Pardalophora phoenicoptera - not Schistocerca
Hi, This resembles Schistocerca americana somewhat in coloration and size, but is not that species. It is a the Band-wing Grasshopper Pardalophora phoenicoptera. I'll bet it had orange wings.

Schistocerca americana.
Yes, it is a fungal parasite. The fungus can spread rapidly through a population.

 
Thanks, Eric
After reading your answer, I did some Googling. If anyone is interested, here is a page with more information and photos. The grasshopper discussed is different (Dissosteira carolina) and maybe the fungus (Entomophaga grylli) is too, but the description (clinging to stalks, heads turning chalky white, etc.) sounds the same as what we've been finding.
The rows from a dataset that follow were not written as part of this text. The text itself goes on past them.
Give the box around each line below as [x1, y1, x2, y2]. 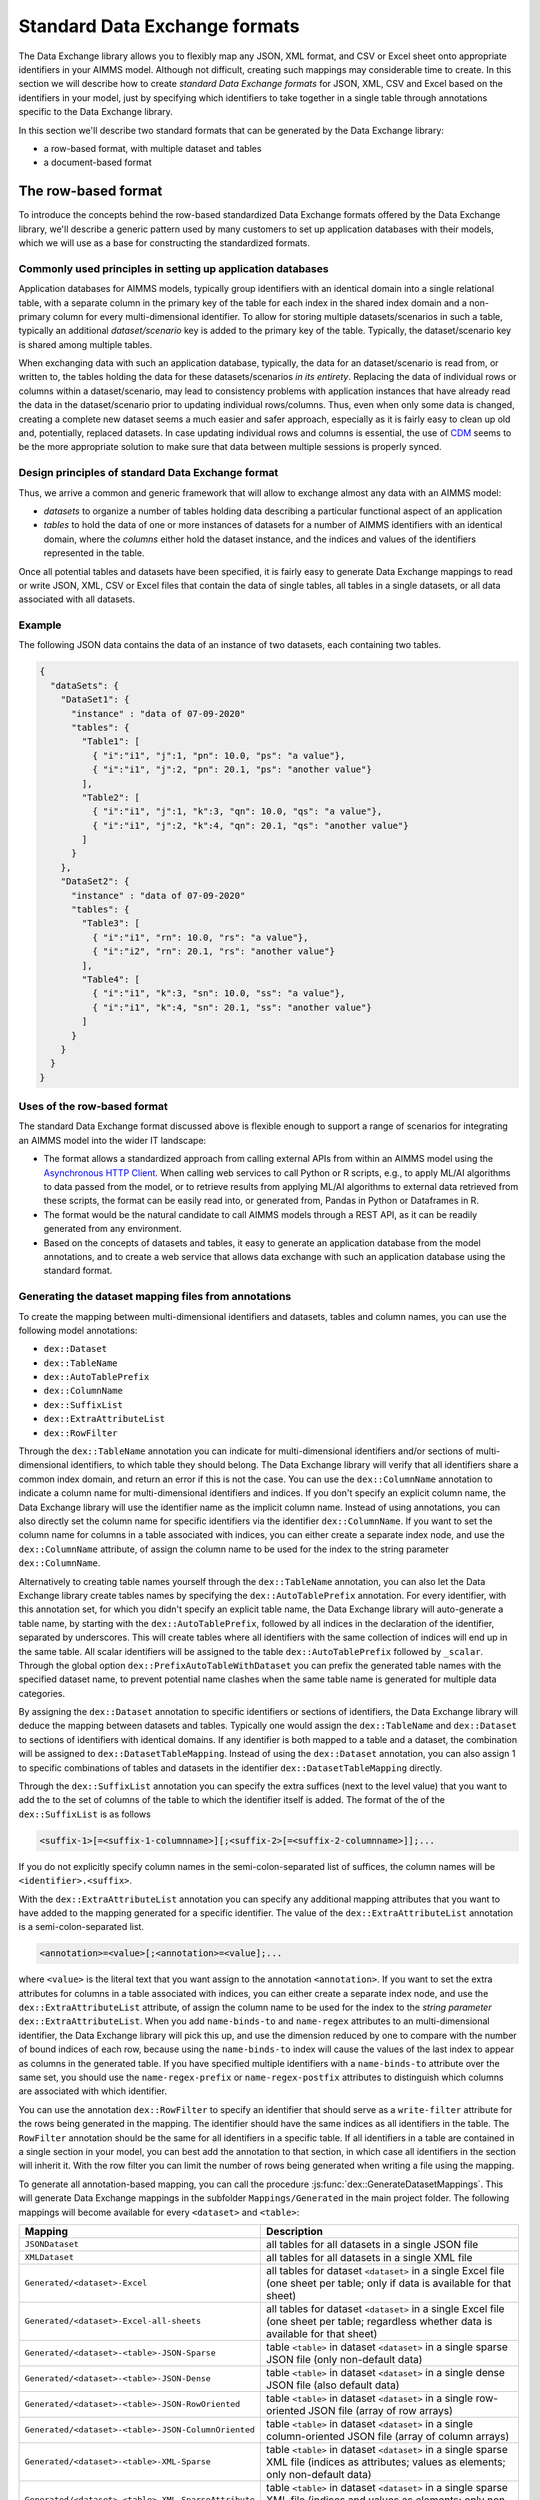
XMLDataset [24, 2252, 75, 2263]
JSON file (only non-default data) [266, 2352, 423, 2366]
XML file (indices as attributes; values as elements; [266, 2455, 506, 2469]
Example [18, 618, 62, 632]
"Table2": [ [81, 791, 140, 803]
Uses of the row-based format [18, 1100, 169, 1114]
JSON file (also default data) [266, 2378, 400, 2392]
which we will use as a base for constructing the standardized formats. [18, 236, 310, 249]

I'll have to check some of the more recent cadavers more closely and see if I can find more evidence of the fungus.

I wasn't sure if I was actually finding more of these dead grasshoppers or if it just seemed as if I was because I'm paying a lot more attention to insects these days. However, this summer is much wetter than normal here in the Ozarks. We've been burning up the pixels photographing all sorts of brightly colored (and deadly) mushrooms that normally are not here in mid-summer. I reckon the warm, moist conditions that are producing all the mushrooms are beneficial to other fungi as well -- but not beneficial to grasshoppers.